[Stored items]
= Beginning of Section =

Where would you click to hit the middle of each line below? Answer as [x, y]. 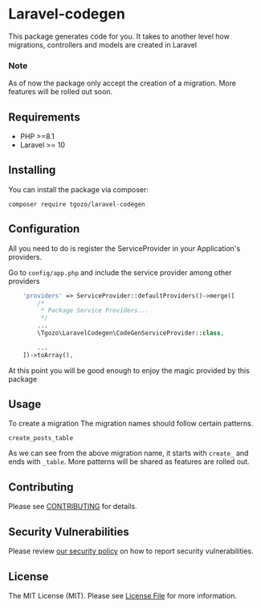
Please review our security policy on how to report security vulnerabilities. [131, 551]
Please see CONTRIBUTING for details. [73, 507]
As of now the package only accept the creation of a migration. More [122, 83]
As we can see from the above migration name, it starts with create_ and [128, 453]
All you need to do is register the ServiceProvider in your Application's [124, 248]
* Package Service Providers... [95, 310]
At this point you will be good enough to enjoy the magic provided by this [129, 370]
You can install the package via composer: [78, 189]

= End of Section =

REQUIREMENT: Set down the line that contains "All you need" exactly. Do the same for each later line of the data, through the end, and add nothing.

ANSWER SPACE:
All you need to do is register the ServiceProvider in your Application's [124, 248]
* Package Service Providers... [95, 310]
At this point you will be good enough to enjoy the magic provided by this [129, 370]
You can install the package via composer: [78, 189]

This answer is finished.